About Minaris Advanced Therapies

Be part of something bigger at Minaris Advanced Therapies—where every role contributes to creating hope for patients around the world. As a global leader in cell and gene therapy development, manufacturing, and testing, we turn breakthrough science into real-world treatments that change lives. Our team of over 1,000 experts across North America, Europe, and Asia has helped bring transformative therapies to market.

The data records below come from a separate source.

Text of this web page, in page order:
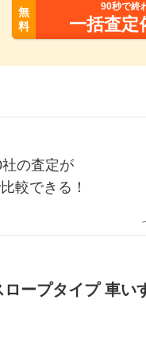
無
料
90秒で終
一括査定
の査定が
較できる！
ープタイプ 車い
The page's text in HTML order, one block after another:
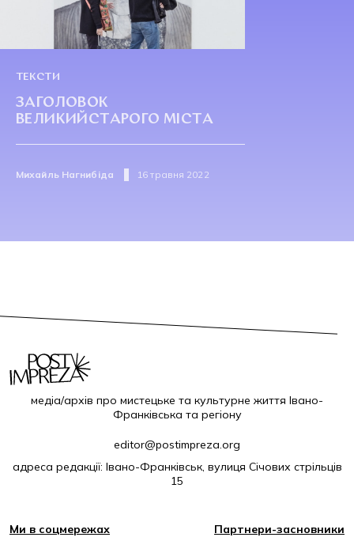
ТЕКСТИ
ЗАГОЛОВОК
ВЕЛИКИЙСТАРОГО МІСТА
Михайль Нагнибіда 16 травня 2022
медіа/архів про мистецьке та культурне життя Івано-
Франківська та регіону
editor@postimpreza.org
адреса редакції: Івано-Франківськ, вулиця Січових стрільців
15
Ми в соцмережах Партнери-засновники
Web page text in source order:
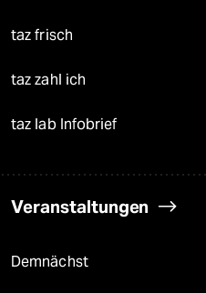
taz frisch
taz zahl ich
taz lab Infobrief
Veranstaltungen
Demnächst
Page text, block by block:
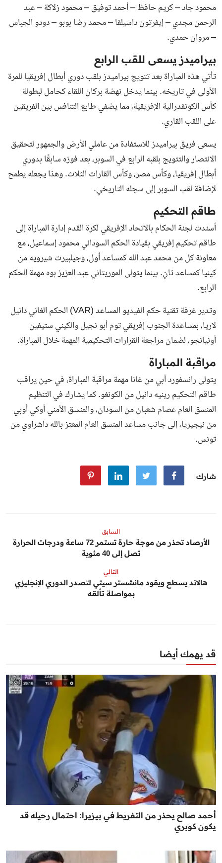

At Minaris, you’ll join a purpose-driven community focused on innovation, collaboration, and patient impact. Whether you’re in the lab, in the cleanroom, or behind the scenes, your work will directly support life-saving therapies and make a lasting difference. If you're passionate about advancing cutting-edge science and believe in the potential of cell and gene therapies, we invite you to help shape the future of medicine—one patient at a time.

Job Title

Quality Assurance Validation Specialist

Company

Advanced Therapies LLC d/b/a Minaris Advanced Therapies (Philadelphia, Pennsylvania) 400 Rouse Boulevard Philadelphia, PA 19112

Duties

• Serve as primary resource for the review and approval of equipment/software validations (including the IQ, OQ, PQ, and Computer Software Validation IOPQ), System Life Cycle Documentation (Validation Plans, Design Specifications, Requirements Specifications, User Requirements etc.), Change Controls, Action Items, OOTs/Investigations etc., in accordance with industry guidelines (FDA, EU, ICH, ISPE, GAMP, ISO, etc.).
• Provide guidance for equipment/software related issues and consults with QA Management to resolve complex quality issues in a timely manner.
• Provide quality review and/or approval of validation project plans that support site priorities and validation activities associated with changes to new and existing systems.
• Determine the acceptability of testing results against pre-determined criteria through review of data.
• Perform quality review approvals of Change Requests related to introduction of equipment and changes to the qualified state of equipment.
• Partner with application owners and system implementation teams to ensure CFR Part 11 compliance, if applicable, providing consultation and support to meet project goals and objectives.
• Write, review, or approve Periodic Reviews.
• Champion site and regulatory standards and provide guidance through the validation life cycle to ensure adherence to current regulatory standards.
• Stay current with changes to GXP, including FDA and EU and other regulatory bodies as well as guidance documents (i.e.: ICH, ISPE, GAMP, ISO, etc.).
• Issue, review, or approve document change requests, SOPs, IQ/OQ/PQ protocols, and other applicable documentation.

Requirements

• Bachelor’s degree or foreign equivalent in Biomedical Engineering, Chemical Engineering, or a closely related field and 3 years of experience in the position offered or related.
• Must have 3 years of experience with: writing, reviewing, and/or approving equipment and software validations including IQ, OQ, PQ and CSV-IOPQs; applying knowledge of 21 CFR Part 11 and ISPE GAMP 5; applying knowledge of GLP and cGMP requirements, guidelines, and ISO requirements; applying knowledge of relevant GXP (Good Practice), including FDA and EU and other regulatory bodies as well as guidance documents including ICH, ISPE, GAMP, and ISO; working with laboratory/manufacturing/facility staff to provide expertise on equipment/software validations and address conditions/practices with appropriate personnel; and writing, reviewing, and/or approving Change Controls and issuing, reviewing, and/or approving document change requests.

Send resume to Advanced Therapies LLC at PHLHumanResources@minaris.com and reference position title in subject line.

Benefits

Minaris Advanced Therapies employees are eligible for a comprehensive benefits package, including medical insurance, vision insurance, dental insurance, 401(k), paid time off, tuition assistance, and more.